**SOURCE RECORDS**
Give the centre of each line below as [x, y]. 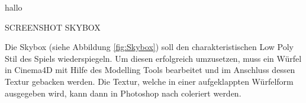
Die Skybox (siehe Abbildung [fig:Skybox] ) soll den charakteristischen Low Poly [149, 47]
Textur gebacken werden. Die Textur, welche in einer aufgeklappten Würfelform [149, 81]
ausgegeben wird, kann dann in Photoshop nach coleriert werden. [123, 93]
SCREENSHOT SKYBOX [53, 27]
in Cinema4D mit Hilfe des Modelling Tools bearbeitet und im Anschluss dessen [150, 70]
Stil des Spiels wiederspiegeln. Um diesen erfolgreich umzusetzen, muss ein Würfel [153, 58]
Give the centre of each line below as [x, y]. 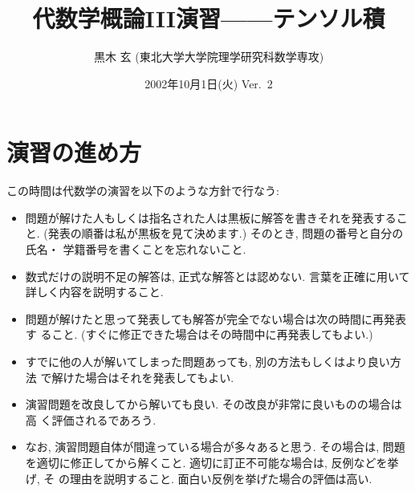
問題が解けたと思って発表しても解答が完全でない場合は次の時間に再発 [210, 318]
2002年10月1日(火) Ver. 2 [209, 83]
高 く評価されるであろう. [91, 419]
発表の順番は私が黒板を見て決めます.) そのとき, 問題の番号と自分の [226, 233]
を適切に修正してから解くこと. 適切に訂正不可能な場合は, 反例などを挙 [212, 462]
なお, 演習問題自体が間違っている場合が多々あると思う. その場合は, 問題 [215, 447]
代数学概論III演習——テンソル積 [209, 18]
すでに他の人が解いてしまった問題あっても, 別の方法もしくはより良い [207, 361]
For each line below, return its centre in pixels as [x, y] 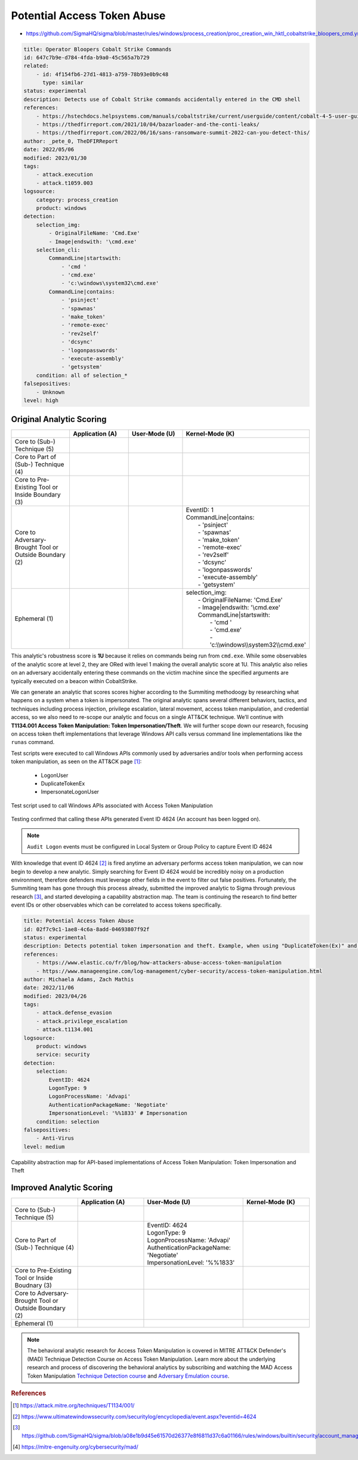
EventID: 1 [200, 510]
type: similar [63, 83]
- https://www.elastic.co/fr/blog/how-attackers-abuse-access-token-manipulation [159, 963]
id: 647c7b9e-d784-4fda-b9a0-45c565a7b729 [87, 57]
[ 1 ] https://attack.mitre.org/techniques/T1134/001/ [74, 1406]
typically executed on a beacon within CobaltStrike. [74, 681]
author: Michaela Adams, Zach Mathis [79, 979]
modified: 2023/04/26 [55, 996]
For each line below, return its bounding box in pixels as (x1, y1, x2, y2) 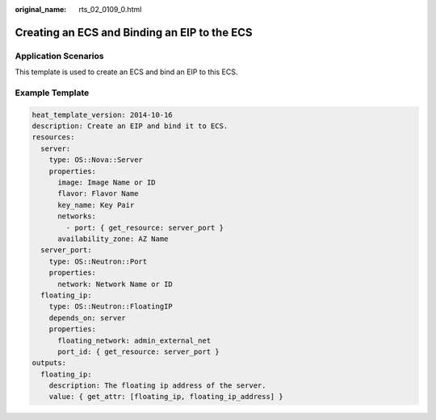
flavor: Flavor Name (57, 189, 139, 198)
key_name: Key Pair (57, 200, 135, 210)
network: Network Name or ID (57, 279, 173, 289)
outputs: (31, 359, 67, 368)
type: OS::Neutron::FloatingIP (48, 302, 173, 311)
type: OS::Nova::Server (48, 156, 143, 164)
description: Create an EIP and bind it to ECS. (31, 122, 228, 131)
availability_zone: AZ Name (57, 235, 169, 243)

**WORK TASK**
If a line in the records above has the word "https", copy it.

**REPLY TO THE EXERCISE**
- https://www.elastic.co/fr/blog/how-attackers-abuse-access-token-manipulation [159, 963]
[ 1 ] https://attack.mitre.org/techniques/T1134/001/ [74, 1406]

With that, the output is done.